Zur Internationalen Tourismus-Börse (ITB) in Berlin schöpfen aber viele Online-Reisebüros, die seit Jahren mehr schlecht als recht wirtschaften, neue Hoffnung. Gleich mehrere neue Anbieter kommen auf den Markt. Alle großen Reisekonzerne bauen ihre Online-Angebot aus.

„Auf diesem Markt wird in noch einiges passieren“

Die vom Reisekonzern TUI mitgegründete neue Marke Touropa versucht sich als erster reiner virtueller Veranstalter: Nach Kundenvorgaben werden Reisen kurzfristig zusammengestellt und per Internet, Call-Center und TV verkauft. Anders als bei vielen Online-Reisebüros übernimmt Touropa wie ein klassischer Veranstalter die Garantie für die komplette Reise.
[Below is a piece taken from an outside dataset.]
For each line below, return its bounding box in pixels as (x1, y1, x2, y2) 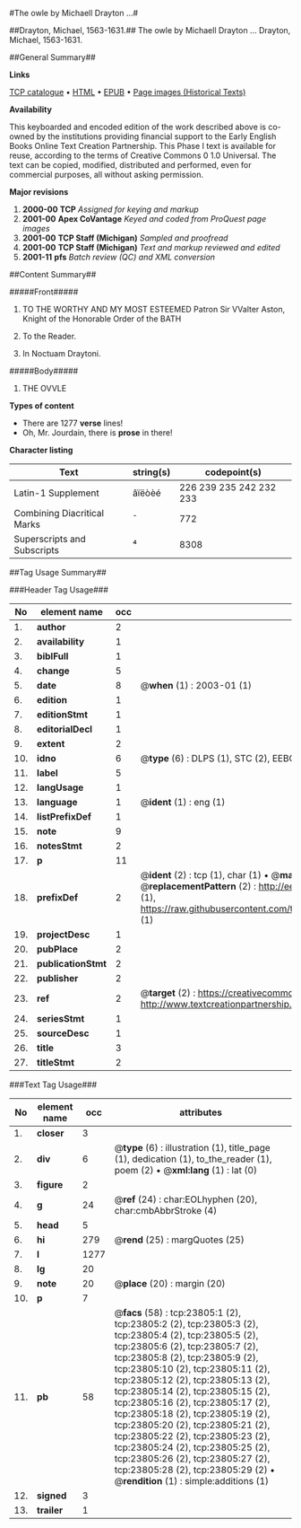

„Die großen Reisekonzerne haben sich lange Zeit im Internet zurückgehalten. Doch in den vergangenen zwei Jahren haben sie erkannt, daß das zunehmend wichtiger wird“, sagt Dominik Rossmann, Chef der Münchener Web-Forschungsgruppe Ulysses. „Und auf diesem Markt wird in nächster Zeit noch einiges passieren.“ Mit enormem Werbeaufwand will sich zur ITB auch das neue Reiseportal „weg.de“ plazieren. Einige Anbieter dürften aufgrund wachsender Konkurrenz nicht überleben.

Das Angebot ist oft identisch

Ulysses warnte vor Jahren vor allzu großem Online-Optimismus in der Touristik. Für 2004 rechnet Rossmann in Deutschland mit einem Online-Reiseumsatz für Flüge, Hotels oder Pauschalreisen von 6,65 Milliarden Euro - gegenüber 2003 ein Zuwachs von 36 Prozent. „In solchen Schritten dürfte es auch weitergehen“, sagt Rossmann. Doch reine Urlaubsreisen machen dabei erst 20 Prozent aus. Gemessen am touristischen Gesamtumsatz für 2004, den der Deutsche Reisebüro- und Reiseveranstalterverband auf gut 18 Milliarden Euro beziffert, wären dies weniger als zehn Prozent.

„Ein Problem ist, daß viele Internet-Anbieter mit der Buchungsmaschine von Traveltainment arbeiten“, sagt Rossmann. Damit ist das Angebot oft identisch, was ein Kunde nicht sofort merkt. „Wenn eine Reise bei einem Portal nicht mehr verfügbar ist, dann auch bei keinem anderen.“ Traveltainment aus Aachen gilt als erfolgreichste Internet-Buchungsfirma für Reisen und zählte 2004 gut 350.000 Kunden - trotzdem ist das nur ein Bruchteil der Reisenden aus Deutschland.

Kunden der Billigflieger sind neue Käufergruppe

Große Online-Reisebüros wie Lastminute oder Expedia gehören in der Internet-Wirtschaft noch immer zu den kleinen Akteuren. Klassische Verkehrsunternehmen wie Lufthansa oder die Bahn sind auch online Marktführer. Europas größter Reisekonzern TUI bietet mehr als 50 Internetseiten. „Daß das Online-Geschäft an den großen Reiseveranstaltern bislang vorbeigegangen sein soll, ist eine Mär“, sagt TUI-Sprecherin Stefanie Rother. Fremde Online-Reisebüros bekommen nur einen Teil des TUI-Angebots - und das erst sechs Wochen vor Reisebeginn.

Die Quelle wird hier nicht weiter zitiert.